わずか3秒の声で、あなたをコピー。
AIの音声合成といえば、ElevenLabsやDeepgramのようなAPIサービスが目立ってきましたが、公開TTSモデルそのものはすでに存在していました。そんな市場に、Mistral AIがオープンウェイトモデルの新顔を投入してきた、とTechCrunchが伝えています。
フランスのAIスタートアップMistral AIは3月23日、テキストから音声を生成するオープンウェイトモデル「Voxtral TTS」を公開しました。Mistralはこれを自社初のTTSモデルと説明しており、Hugging Faceのモデルカードでは「frontier, open-weights text-to-speech model」と表現しています。
アーキテクチャは3つのコンポーネントで構成。3.4BパラメータのTransformerデコーダを骨格に、390MパラメータのFlow-Matching音響Transformer、そして300Mパラメータのニューラルオーディオコーデックを組み合わせた、合計約4.1Bパラメータです。
性能面では、Mistralの公式ブログと研究論文、モデルカードによると、500文字のテキストと10秒の参照音声という条件でモデル遅延は70ミリ秒、RTFは0.103、つまり実時間の約9.7倍だそうです。公式ドキュメントでは低モデル遅延を約90ミリ秒としつつ、APIのTTFAはPCMで約0.8秒、MP3で約3秒と案内。対応言語は英語、フランス語、ドイツ語、スペイン語、オランダ語、ポルトガル語、イタリア語、ヒンディー語、アラビア語の9言語です。

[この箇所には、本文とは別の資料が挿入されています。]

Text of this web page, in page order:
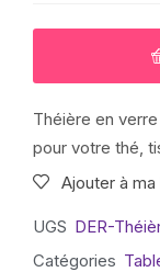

注目すべきは音声クローン機能でしょう。公式ブログと研究論文では3秒、公式ドキュメントでは2〜3秒程度の参照音声からゼロショット音声クローニングが可能だといいます。一方で、アーキテクチャ説明では5〜25秒の音声プロンプトを前提にしているのだとか。微妙なアクセントや抑揚、さらには言いよどみまで反映できるとMistralは説明しており、言語をまたいでも声の特徴を保つクロスリンガル音声適応も示しています。